Now is a good time to learn and develop your technique. You will soon learn what method you prefer. Experiment with different glues. Don't be afraid to sacrifice a few vanes by ripping them off to see which glue works best. A few years ago an article was published which listed a large variety of glue brands. They measured which ones held the best and what kind of pressure it took to remove them. Interesting read. I am pretty anal about my arrows. 2 degree's is the amount of offset I put on my arrows. Some people want more. I have read articles that say after 2 degrees, more just adds additional drag and doesn't improve accuracy. I am a subscriber to that thinking. Left or right off set really doesn't matter for accuracy. I prefer right as it will tighten tips as the arrow slows down upon penetration into the target. I used to run left but found I was always having to tighten my tips. Helical vs offset. I have both clamps and have found no difference in arrow performance. I have found that helical is more difficult to install uniformly, I prefer offset. 3 vanes vs 4. 5 inch, 4, 3, 2 or 1-1/2 inch, high profile or low profile. Vanes vs feathers, high FOC or normal FOC. These are some of the things you will want to toy with and see what you prefer. You will soon find that you will never buy a pre-fletched arrow again, only bare shafts as you will come to know that when you build your own, then you are sure they meet your specifications. You will also learn from experience that there is a lot of BS out there concerning what arrow specs work best. Nothing beats personal experience. Have fun learning and enjoy the journey.


----------



## DUSTY NOGGIN (Feb 27, 2017)

> I scraped em clean. And im not shooting broad heads right now. That will be closer to hunting season. They shot great at 40 yards. Shot each arrow a dozen times.

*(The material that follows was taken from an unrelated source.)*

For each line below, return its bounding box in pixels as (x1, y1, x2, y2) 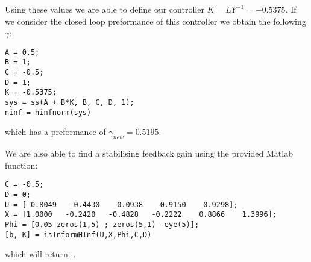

i number my broad heads to match my shafts so that whenever they are tight and knocked correct . they always look the same when drawn back , if you draw and it looks different then you know something is off

i would recommend that you install your broadheads while fletching your arrows , mainly because it reduces changes between your arrows which i believe turns into a longer range consistency

my assumption may be incorrect , but i assume that the flexing of the shaft is fairly consistent when coming out of the same bow , so my intention of making all broad head blades come off the arrow at the same helical point same as each other arrow , when that deflection happens right out of the bow, any drag that is caused by a broadhead arrow flex being " not straight yet " would be equal as possible from shot to shot ... schizo right ??? i dont think anything under 30 yard would matter much , but i have done 4" groups at 80 with this method , so i will continue

one more recomendation , is to NEVER let any bow shop glue your inserts for you, cut them yes , but specify that "they do not glue them in for you or you will not buy them !!!" tighten your broadheads into the insert , and epoxy them in using a spin tester like this 
https://pineridgearchery.com/products/the-arrow-inspector 
next to a flat surface , and while the epoxy is still wet true up your center line and verify your broad heads points are straight with the center line

i would bet that 3 out of 12 will be crooked if you just let the bow shop glue em in for you , so check me on this , get a spin tester and see how far off your inserts are forcing your broad heads point to be off the center line .... you will be surprised that your 3-5 of the shafts you just paid 12 bucks a piece for are only good for practice , and if you are now aware one of your arrows if deflecting off its intended path , you can shoot batches of only the straight ones and find that you may be a better shot than you think


----------